Sit and Go Strategy: Stage-by-Stage SnG Guide
Last updated: May 15, 2026
SnG strategy shifts dramatically by stage. Early levels (50bb+) reward tight play around 12-15% VPIP. Middle levels widen to 18%. On the bubble, ICM pressure forces big stacks to open 35%+ while medium stacks fold strong hands like JJ to shoves. Under 12bb, push/fold replaces standard preflop strategy entirely. A 9-max SnG pays top 3 (50/30/20%) and a 6-max pays top 2 (65/35%).
SnG Stages and How to Play Each
Push/Fold Charts by Stack Size
At short stacks (under 20bb), raise-and-fold ranges become unprofitable. Push/fold is the optimal strategy. These ranges approximate Nash equilibrium output.
The 4 Stack Archetypes on the Bubble
Big stack
1.5-2× average
Open wider (35%+), abuse medium stacks who can't call. Avoid spewing vs other big stacks.
Medium stack
0.8-1.2× average
Tightest position. Big stacks attack you, short stacks shove on you. Pick spots carefully — losing now is catastrophic.
Short stack
<0.6× average
Push/fold only. Look for fold equity vs medium stacks (who fear ICM). Avoid shoving into big stacks unless premium.
Micro stack (<5bb)
Critical
Auto-shove any two cards in many positions. Once at 3bb or below, you're committed even with worst hands.
Definitions
Frequently Asked Questions
What's the best Sit and Go strategy for beginners?
Play tight early (top 12-15% of hands), widen on the bubble (top 20-25%), and use push/fold charts under 12bb. The most common mistake is playing the same way at all stages — early SnG should be ABC-tight, but late SnG requires aggression and ICM-aware decisions. Survival to the money outweighs chip-EV in 80% of close decisions.
What is ICM in Sit and Go tournaments?
ICM (Independent Chip Model) converts tournament chips into real-dollar equity. In a 9-max SnG with $50/$30/$20 payouts, chips you already have are worth more than chips you might win — losing 1,000 chips matters more than gaining 1,000 chips. ICM is most punishing on the bubble where folding strong hands like JJ to a shove can be correct.

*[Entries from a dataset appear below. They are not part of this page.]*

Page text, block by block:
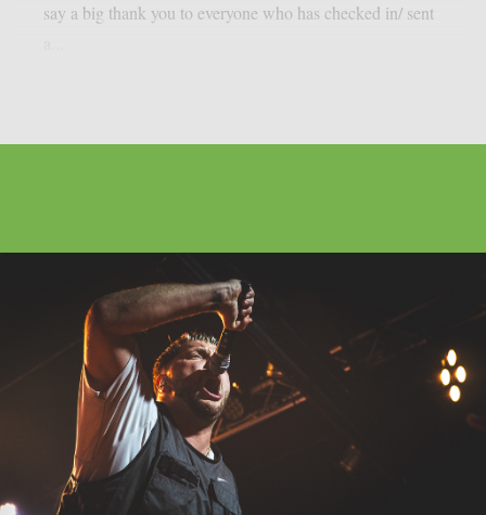
say a big thank you to everyone who has checked in/ sent
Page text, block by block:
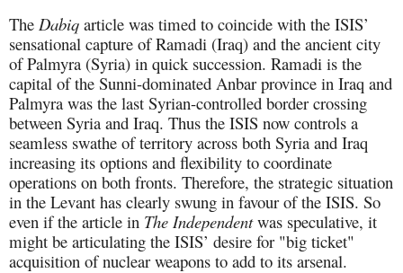
The Dabiq article was timed to coincide with the ISIS’
sensational capture of Ramadi (Iraq) and the ancient city
of Palmyra (Syria) in quick succession. Ramadi is the
capital of the Sunni-dominated Anbar province in Iraq and
Palmyra was the last Syrian-controlled border crossing
between Syria and Iraq. Thus the ISIS now controls a
seamless swathe of territory across both Syria and Iraq
increasing its options and flexibility to coordinate
operations on both fronts. Therefore, the strategic situation
in the Levant has clearly swung in favour of the ISIS. So
even if the article in The Independentwas speculative, it
might be articulating the ISIS’ desire for "big ticket"
acquisition of nuclear weapons to add to its arsenal.
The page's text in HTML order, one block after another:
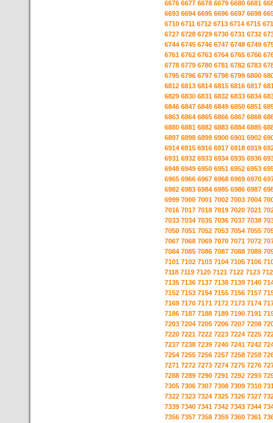
6676 6677 6678 6679 6680 6681
6693 6694 6695 6696 6697 6698
6710 6711 6712 6713 6714 6715
6727 6728 6729 6730 6731 6732
6744 6745 6746 6747 6748 6749
6761 6762 6763 6764 6765 6766
6778 6779 6780 6781 6782 6783
6795 6796 6797 6798 6799 6800
6812 6813 6814 6815 6816 6817
6829 6830 6831 6832 6833 6834
6846 6847 6848 6849 6850 6851
6863 6864 6865 6866 6867 6868
6880 6881 6882 6883 6884 6885
6897 6898 6899 6900 6901 6902
6914 6915 6916 6917 6918 6919
6931 6932 6933 6934 6935 6936
6948 6949 6950 6951 6952 6953
6965 6966 6967 6968 6969 6970
6982 6983 6984 6985 6986 6987
6999 7000 7001 7002 7003 7004
7016 7017 7018 7019 7020 7021
7033 7034 7035 7036 7037 7038
7050 7051 7052 7053 7054 7055
7067 7068 7069 7070 7071 7072
7084 7085 7086 7087 7088 7089
7101 7102 7103 7104 7105 7106
7118 7119 7120 7121 7122 7123
7135 7136 7137 7138 7139 7140
7152 7153 7154 7155 7156 7157
7169 7170 7171 7172 7173 7174
7186 7187 7188 7189 7190 7191
7203 7204 7205 7206 7207 7208
7220 7221 7222 7223 7224 7225
7237 7238 7239 7240 7241 7242
7254 7255 7256 7257 7258 7259
7271 7272 7273 7274 7275 7276
7288 7289 7290 7291 7292 7293
7305 7306 7307 7308 7309 7310
7322 7323 7324 7325 7326 7327
7339 7340 7341 7342 7343 7344
7356 7357 7358 7359 7360 7361
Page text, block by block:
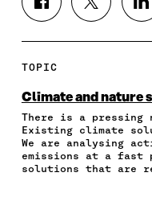
S
H
E
N
A
C
E
B
S
H
N
W
I
T
T
S
H
N
I
N
K
E
TOPIC
Climate and nature
There is a pressing
Existing climate
We are analysing
emissions at a fast
solutions that are
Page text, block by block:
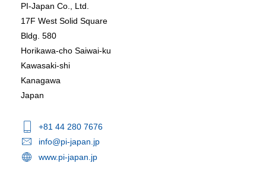
PI-Japan Co., Ltd.
17F West Solid Square
Bldg. 580
Horikawa-cho Saiwai-ku
Kawasaki-shi
Kanagawa
Japan
+81 44 280 7676
info@pi-japan.jp
www.pi-japan.jp
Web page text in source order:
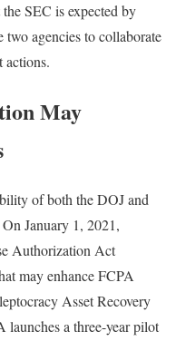
SEC is expected by
agencies to collaborate
actions.
May
of both the DOJ and
January 1, 2021,
Authorization Act
may enhance FCPA
Asset Recovery
a three-year pilot

How do you play the bubble in a Sit and Go?
Three rules: (1) Short stacks (under 12bb) push/fold any reasonable hand to apply pressure. (2) Big stacks open 35-40% to pressure medium stacks. (3) Medium stacks fold pre-flop strong hands like JJ, AQ when facing a big stack shove because the ICM cost of busting outweighs the chip-EV gain of calling. The bubble is the single most consequential decision point in SnGs.

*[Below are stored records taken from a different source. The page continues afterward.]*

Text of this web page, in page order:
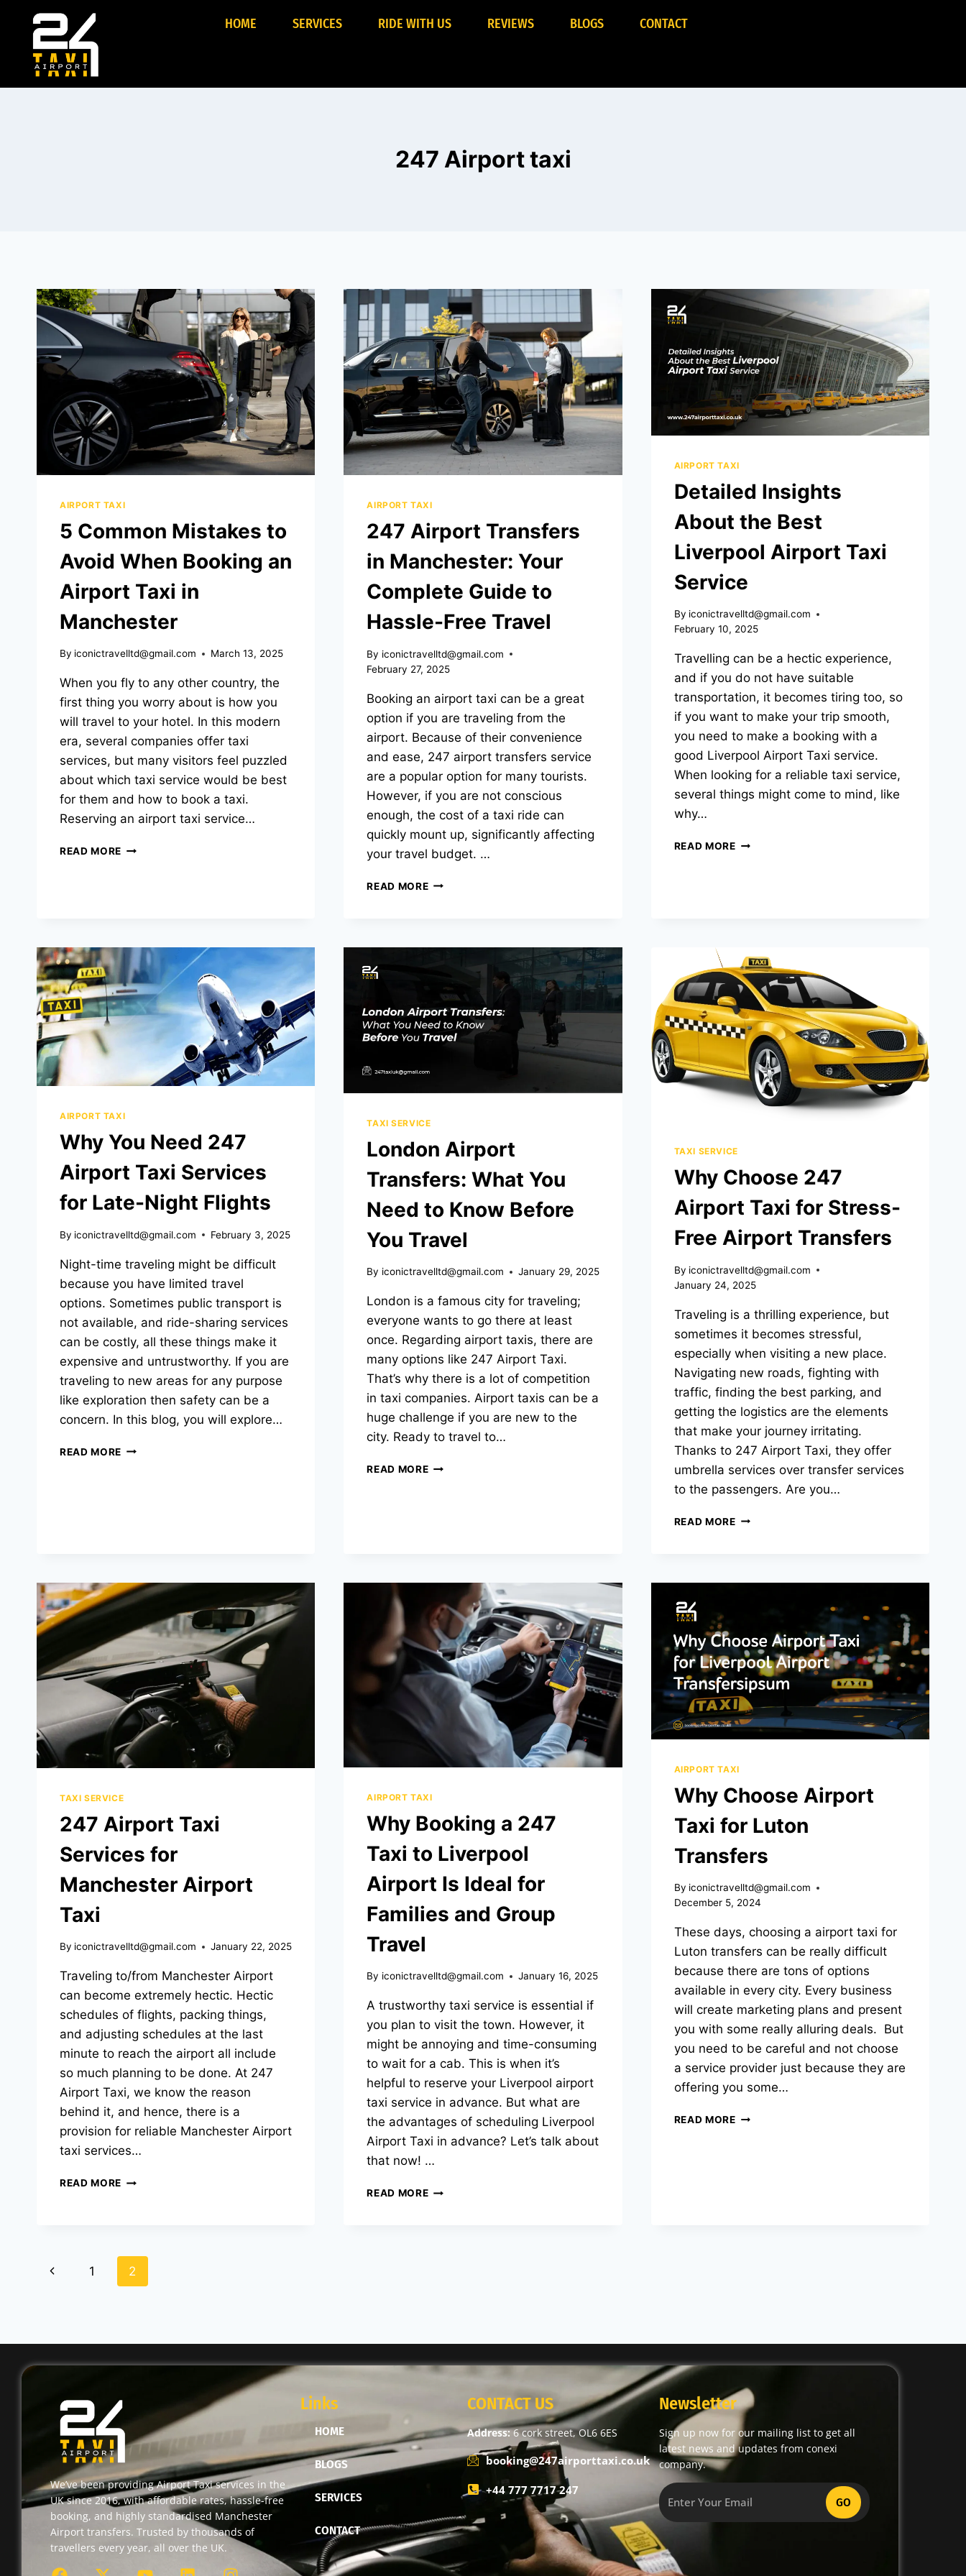
HOME SERVICES RIDE WITH US REVIEWS BLOGS CONTACT
247 Airport taxi
AIRPORT TAXI
5 Common Mistakes to
Avoid When Booking an
Airport Taxi in
Manchester
By iconictravelltd@gmail.com March 13, 2025
When you fly to any other country, the
first thing you worry about is how you
will travel to your hotel. In this modern
era, several companies offer taxi
services, but many visitors feel puzzled
about which taxi service would be best
for them and how to book a taxi.
Reserving an airport taxi service…
READ MORE
AIRPORT TAXI
247 Airport Transfers
in Manchester: Your
Complete Guide to
Hassle-Free Travel
By iconictravelltd@gmail.com
February 27, 2025
Booking an airport taxi can be a great
option if you are traveling from the
airport. Because of their convenience
and ease, 247 airport transfers service
are a popular option for many tourists.
However, if you are not conscious
enough, the cost of a taxi ride can
quickly mount up, significantly affecting
your travel budget. …
READ MORE
AIRPORT TAXI
Detailed Insights
About the Best
Liverpool Airport Taxi
Service
By iconictravelltd@gmail.com
February 10, 2025
Travelling can be a hectic experience,
and if you do not have suitable
transportation, it becomes tiring too, so
if you want to make your trip smooth,
you need to make a booking with a
good Liverpool Airport Taxi service.
When looking for a reliable taxi service,
several things might come to mind, like
why…
READ MORE
AIRPORT TAXI
Why You Need 247
Airport Taxi Services
for Late-Night Flights
By iconictravelltd@gmail.com February 3, 2025
Night-time traveling might be difficult
because you have limited travel
options. Sometimes public transport is
not available, and ride-sharing services
can be costly, all these things make it
expensive and untrustworthy. If you are
traveling to new areas for any purpose
like exploration then safety can be a
concern. In this blog, you will explore…
READ MORE
TAXI SERVICE
London Airport
Transfers: What You
Need to Know Before
You Travel
By iconictravelltd@gmail.com January 29, 2025
London is a famous city for traveling;
everyone wants to go there at least
once. Regarding airport taxis, there are
many options like 247 Airport Taxi.
That’s why there is a lot of competition
in taxi companies. Airport taxis can be a
huge challenge if you are new to the
city. Ready to travel to…
READ MORE
TAXI SERVICE
Why Choose 247
Airport Taxi for Stress-
Free Airport Transfers
By iconictravelltd@gmail.com
January 24, 2025
Traveling is a thrilling experience, but
sometimes it becomes stressful,
especially when visiting a new place.
Navigating new roads, fighting with
traffic, finding the best parking, and
getting the logistics are the elements
that make your journey irritating.
Thanks to 247 Airport Taxi, they offer
umbrella services over transfer services
to the passengers. Are you…
READ MORE
TAXI SERVICE
247 Airport Taxi
Services for
Manchester Airport
Taxi
By iconictravelltd@gmail.com January 22, 2025
Traveling to/from Manchester Airport
can become extremely hectic. Hectic
schedules of flights, packing things,
and adjusting schedules at the last
minute to reach the airport all include
so much planning to be done. At 247
Airport Taxi, we know the reason
behind it, and hence, there is a
provision for reliable Manchester Airport
taxi services…
READ MORE
AIRPORT TAXI
Why Booking a 247
Taxi to Liverpool
Airport Is Ideal for
Families and Group
Travel
By iconictravelltd@gmail.com January 16, 2025
A trustworthy taxi service is essential if
you plan to visit the town. However, it
might be annoying and time-consuming
to wait for a cab. This is when it’s
helpful to reserve your Liverpool airport
taxi service in advance. But what are
the advantages of scheduling Liverpool
Airport Taxi in advance? Let’s talk about
that now! …
READ MORE
AIRPORT TAXI
Why Choose Airport
Taxi for Luton
Transfers
By iconictravelltd@gmail.com
December 5, 2024
These days, choosing a airport taxi for
Luton transfers can be really difficult
because there are tons of options
available in every city. Every business
will create marketing plans and present
you with some really alluring deals. But
you need to be careful and not choose
a service provider just because they are
offering you some…
READ MORE
1 2
We’ve been providing Airport Taxi services in the
UK since 2016, with affordable rates, hassle-free
booking, and highly standardised Manchester
Airport transfers. Trusted by thousands of
travellers every year, all over the UK.
Links
HOME
BLOGS
SERVICES
CONTACT
CONTACT US
Address:6 cork street, OL6 6ES
booking@247airporttaxi.co.uk
+44 777 7717 247
Newsletter
Sign up now for our mailing list to get all
latest news and updates from conexi
company.
GO

What stack size triggers push/fold in SnG?
Under 12bb. Below 12bb, raising and folding to a shove loses too much equity. Push/fold charts (Sklansky-Chubukov, Nash equilibrium) replace standard preflop ranges. At 8-10bb, the UTG shove range is roughly the top 12-15% of hands; at 5bb, push any two cards from late position.
Is 6-max Sit and Go different from 9-max?
Yes. 6-max SnG plays faster, has top-2 payouts (65/35%), and rewards aggression. Opening ranges are 30-50% wider than 9-max early-game. The bubble (one off the money) is less ICM-heavy because survival to second place is less valuable in relative terms. Push/fold ranges in 6-max are 20% wider at the same stack depth.
What's the expected ROI on Sit and Go tournaments?
Good SnG regulars achieve 5-10% ROI at low stakes ($5-$20 buy-ins). Strong players reach 15-20% at mid stakes. ROIs above 25% are rare and usually limited to micro-stakes or specific game formats (e.g., turbo SnG vs slow players). Variance is high — a 10% ROI player can downswing 15+ buy-ins over a few hundred SnGs.
How many big blinds should I fold to a 3-bet in SnG?
Stack-depth dependent. Under 25bb effective: 3-bet ranges are very tight (premium pairs + AK), so fold most of your range except top 5% (JJ+, AKs). Above 25bb: standard 3-bet defense rules apply — call AQ-AT, suited connectors, pocket pairs for set value. ICM concerns flatten 3-bet calling ranges further near the bubble.